┌────────

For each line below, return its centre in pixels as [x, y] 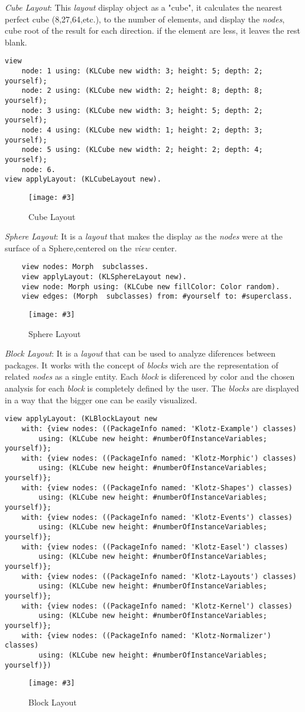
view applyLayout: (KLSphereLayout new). [104, 277]
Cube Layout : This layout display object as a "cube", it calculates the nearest [144, 7]
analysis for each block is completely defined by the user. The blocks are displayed [152, 388]
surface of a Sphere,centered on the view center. [91, 247]
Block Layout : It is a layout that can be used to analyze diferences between [140, 353]
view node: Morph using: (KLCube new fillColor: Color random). [151, 287]
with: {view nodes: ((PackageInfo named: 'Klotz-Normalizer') [147, 635]
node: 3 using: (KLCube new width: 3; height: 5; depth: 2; [142, 110]

└────────

Give back each line above exactly, with pictures dropped.

--- RESULT OF THIS TASK ---
For each line below, return its centre in pixels as [x, y] 
view applyLayout: (KLSphereLayout new). [104, 277]
Cube Layout : This layout display object as a "cube", it calculates the nearest [144, 7]
analysis for each block is completely defined by the user. The blocks are displayed [152, 388]
surface of a Sphere,centered on the view center. [91, 247]
Block Layout : It is a layout that can be used to analyze diferences between [140, 353]
view node: Morph using: (KLCube new fillColor: Color random). [151, 287]
with: {view nodes: ((PackageInfo named: 'Klotz-Normalizer') [147, 635]
node: 3 using: (KLCube new width: 3; height: 5; depth: 2; [142, 110]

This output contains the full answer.